Per la punibilità del reato previsto dall’art. 334, comma secondo, del codice penale – in tema di sottrazione o danneggiamento di cose sottoposte a sequestro disposto nel corso di un procedimento penale o dall’autorità amministrativa – è richiesto il dolo generico, consistente nella consapevolezza del vincolo giudiziario che grava sul bene e nella volontà di compiere atti contrari ai doveri di custodia, in modo tale da impedire i controlli sul bene o l’esercizio dell’azione esecutiva.

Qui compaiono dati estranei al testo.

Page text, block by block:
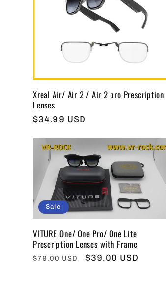
Xreal Air/ Air 2 / Air 2 pro Prescription
Lenses
Regular
$34.99 USD
Sale
VITURE One/ One Pro/ One Lite
Prescription Lenses with Frame
Regular
$79.00 USD
Sale
$39.00 USD
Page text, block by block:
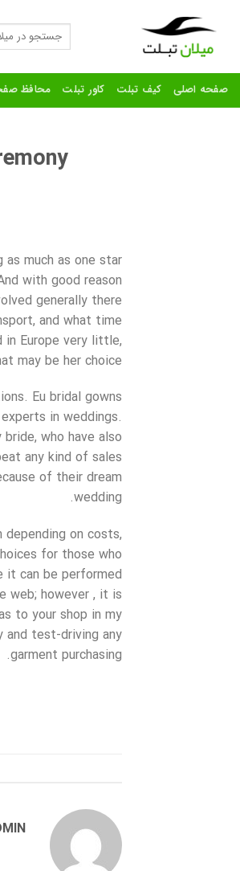
content
Search
for:
صفحه اصلی کیف تبلت کاور تبلت محافظ
much as one star
with good reason
generally there
and what time
Europe very little,
may be her choice.
Eu bridal gowns
in weddings.
who have also
any kind of sales
of their dream
wedding.
on costs,
for those who
it can be performed
web; however , it is
to your shop in my
and test-driving any
garment purchasing.
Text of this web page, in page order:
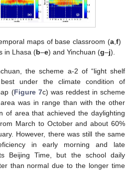
maps of base classroom (a, f)
in Lhasa (b–e) and Yinchuan (g–j).
the scheme a-2 of “light shelf
best under the climate condition of
(Figure 7c) was reddest in scheme
was in range than with the other
of area that achieved the daylighting
March to October and about 60%
However, there was still the same
in early morning and late
Beijing Time, but the school daily
than normal due to the longer time
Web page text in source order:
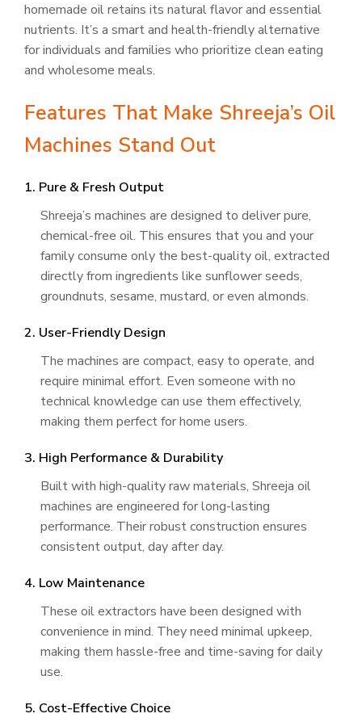
homemade oil retains its natural flavor and essential
nutrients. It’s a smart and health-friendly alternative
for individuals and families who prioritize clean eating
and wholesome meals.
Features That Make Shreeja’s Oil
Machines Stand Out
1. Pure & Fresh Output
Shreeja’s machines are designed to deliver pure,
chemical-free oil. This ensures that you and your
family consume only the best-quality oil, extracted
directly from ingredients like sunflower seeds,
groundnuts, sesame, mustard, or even almonds.
2. User-Friendly Design
The machines are compact, easy to operate, and
require minimal effort. Even someone with no
technical knowledge can use them effectively,
making them perfect for home users.
3. High Performance & Durability
Built with high-quality raw materials, Shreeja oil
machines are engineered for long-lasting
performance. Their robust construction ensures
consistent output, day after day.
4. Low Maintenance
These oil extractors have been designed with
convenience in mind. They need minimal upkeep,
making them hassle-free and time-saving for daily
use.
5. Cost-Effective Choice
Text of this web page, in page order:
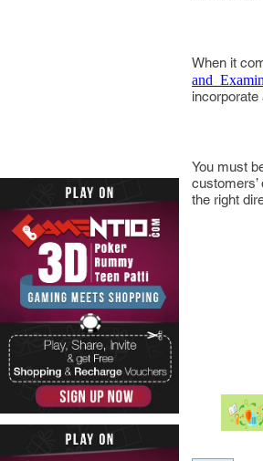
When it
and
You must
the right
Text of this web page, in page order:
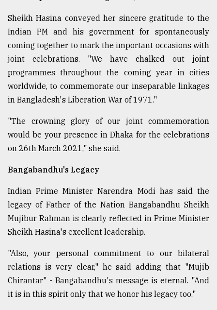
Sheikh Hasina conveyed her sincere gratitude to the
Indian PM and his government for spontaneously
coming together to mark the important occasions with
joint celebrations. "We have chalked out joint
programmes throughout the coming year in cities
worldwide, to commemorate our inseparable linkages
in Bangladesh's Liberation War of 1971."
"The crowning glory of our joint commemoration
would be your presence in Dhaka for the celebrations
on 26th March 2021," she said.
Bangabandhu's Legacy
Indian Prime Minister Narendra Modi has said the
legacy of Father of the Nation Bangabandhu Sheikh
Mujibur Rahman is clearly reflected in Prime Minister
Sheikh Hasina's excellent leadership.
"Also, your personal commitment to our bilateral
relations is very clear," he said adding that "Mujib
Chirantar" - Bangabandhu's message is eternal. "And
it is in this spirit only that we honor his legacy too."
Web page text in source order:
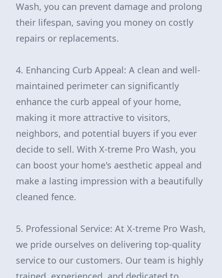
Wash, you can prevent damage and prolong
their lifespan, saving you money on costly
repairs or replacements.
4. Enhancing Curb Appeal: A clean and well-
maintained perimeter can significantly
enhance the curb appeal of your home,
making it more attractive to visitors,
neighbors, and potential buyers if you ever
decide to sell. With X-treme Pro Wash, you
can boost your home's aesthetic appeal and
make a lasting impression with a beautifully
cleaned fence.
5. Professional Service: At X-treme Pro Wash,
we pride ourselves on delivering top-quality
service to our customers. Our team is highly
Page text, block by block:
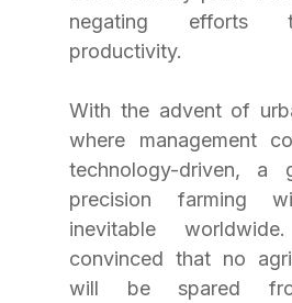
negating efforts
productivity.
With the advent of
where management
technology-driven, a
precision farming
inevitable
convinced that no
will be spared
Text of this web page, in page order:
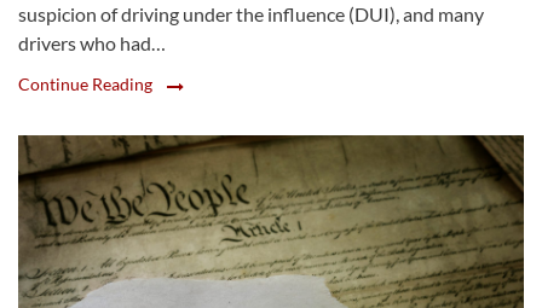
suspicion of driving under the influence (DUI), and many
drivers who had…
Continue Reading
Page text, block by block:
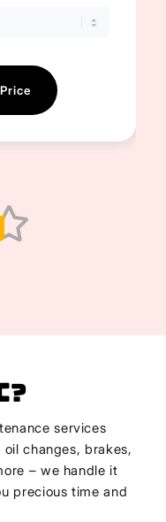
?
services
changes, brakes,
– we handle it
precious time and
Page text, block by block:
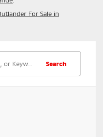
For Sale in
Search
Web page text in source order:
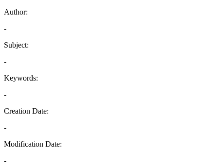
Author:
-
Subject:
-
Keywords:
-
Creation Date:
-
Modification Date:
-
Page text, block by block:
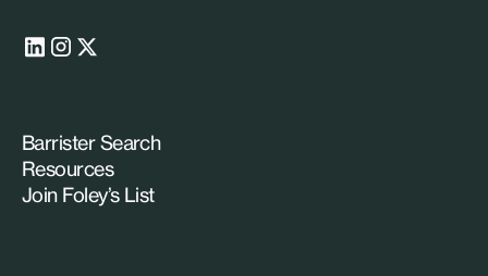
Barrister Search
Resources
Join Foley’s List
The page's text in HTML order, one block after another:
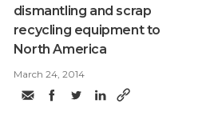
dismantling and scrap
recycling equipment to
North America
March 24, 2014
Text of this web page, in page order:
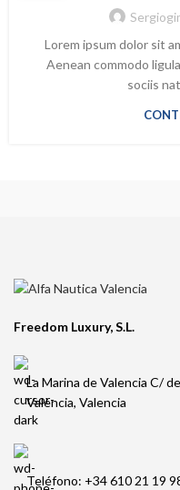
Lorem ipsum dolor sit
Aenean commodo
sociis
Freedom Luxury, S.L.
La Marina de Valencia C/
València, Valencia
Teléfono: +34 610 21 19

Lo ha chiarito la Suprema Corte con l’ordinanza n. 15169/2020 pronunciandosi sul ricorso di un uomo condannato a tre mesi e 15 giorni di reclusione, oltre a 100 euro di multa, per la sottrazione, in violazione del vincolo apposto sul bene, di due capi di bestiame di cui era stato nominato custode, attraverso la vendita e la consegna ad un allevatore, terzo acquirente in buona fede.

L’imputato richiedeva l’assoluzione perché il fatto non sussiste o non costituisce reato, ma dal Palazzaccio hanno ritenuto di respingere le sue argomentazioni in quanto infondate.

Per la Cassazione, i giudici di merito avevano dunque utilizzato corrette regole di giudizio. “In presenza della compiuta disamina delle medesime censure devolute ai giudici di appello – chiariscono da Piazza Cavour –  la richiesta al giudice di legittimità di un’alternativa ricostruzione di merito dei fatti o diversa prospettazione di inquadramento giuridico, è inammissibile, nemmeno degradandola a condotta meramente negligente rispetto ai doveri di custodia, sulla consapevole volontà di sottrarre gli animali al disposto sequestro preventivo, tesi alternativa già sottoposta alla Corte d’appello e respinta: aspetto, quest’ultimo, non riprodotto in ricorso, sostenendosi la tesi della mancanza radicale degli elementi costitutivi del reato e dunque della mancata integrazione della fattispecie incriminatrice addebitata al ricorrente”.